LIDS Seminar: Tara Javidi

Wednesday, April 22, 2026 - 4:00pm

Event Calendar Category

LIDS Seminar Series

Speaker Name

Tara Javidi

Affiliation

UCSD

Building and Room number

32-155

"Consequences of Kernel Regularity for Bandit Optimization"

In this talk, we investigate the relationship between kernel regularity and algorithmic performance in the bandit optimization of RKHS functions. Consider a black-box function to be optimized under the assumption of bounded norm in the RKHS associated with a given kernel K. This problem is known to have an agnostic Gaussian Process (GP) bandit interpretation in which an appropriately constructed GP surrogate model with kernel K is used to obtain an upper confidence bound (UCB) algorithm which rely on global kernel regressors. Under smoothness conditions, in contrast, it is also common to exploit local approximations.  Our earlier work has shown the advantages of combining these two approaches both in Bayesian and Kernelized setting; in particular, we proposed LP-GP-UCB, a multi-scale variant of UCB algorithm that utilizes smoothness locally to augment the GP-based global regressor and obtain strong theoretical guarantees. In this talk, we show that these perspective are deeply connected through the spectral properties of isotropic kernels.

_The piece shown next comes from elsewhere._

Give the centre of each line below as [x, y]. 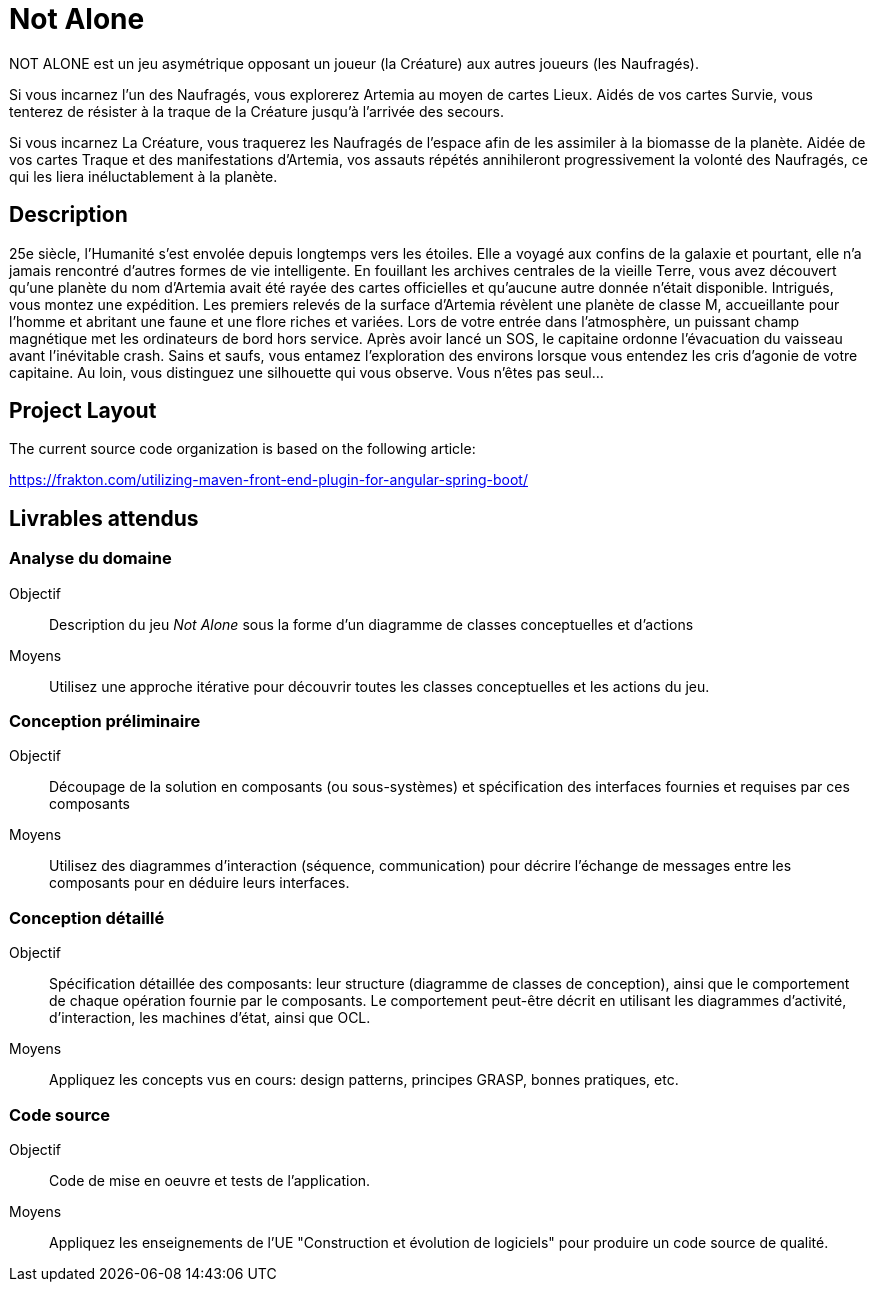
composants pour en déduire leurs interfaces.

In particular, we characterize the Fourier spectra of the Matern, square-exponential, rational-quadratic, \gamma-exponential, piecewise-polynomial, and Dirichlet kernels, and show that the decay rate determines asymptotic regret from both viewpoints. For kernelized bandit algorithms, spectral decay yields upper bounds on the maximum information gain, governing worst-case regret, while for smoothness-based methods, the same decay rates establish Holder space embeddings and Besov space normequivalences, enabling local continuity analysis. These connections show that kernel-based and locally adaptive algorithms can be analyzed within a unified framework. This allows us to derive explicit regret bounds for each kernel family, obtaining novel results in several cases and providing improved analysis for others. Furthermore, we revisit and analyze LP-GP-UCB which is shown to achieve order-optimality across multiple kernel families. I finish the talk with some open problems and conjectures.

This is joint work with Shekhar Shubhanshu at the University of Michigan and Madison Lee at UCSD.

Tara Javidi, IEEE Fellow, is the Jerzy Lewak Chair and Professor at UCSD in Jacobs School of Engineering and Halicioglu School of Computing, Information, and Data Science. Her areas of research is in active machine learning, feedback and network information theory, and stochastic control and optimization with applications in the design of wireless and multi-agent networks. She served as the Editor-in-Chief of the of IEEE JSAIT and an elected member of the ITSOC Board of Governors.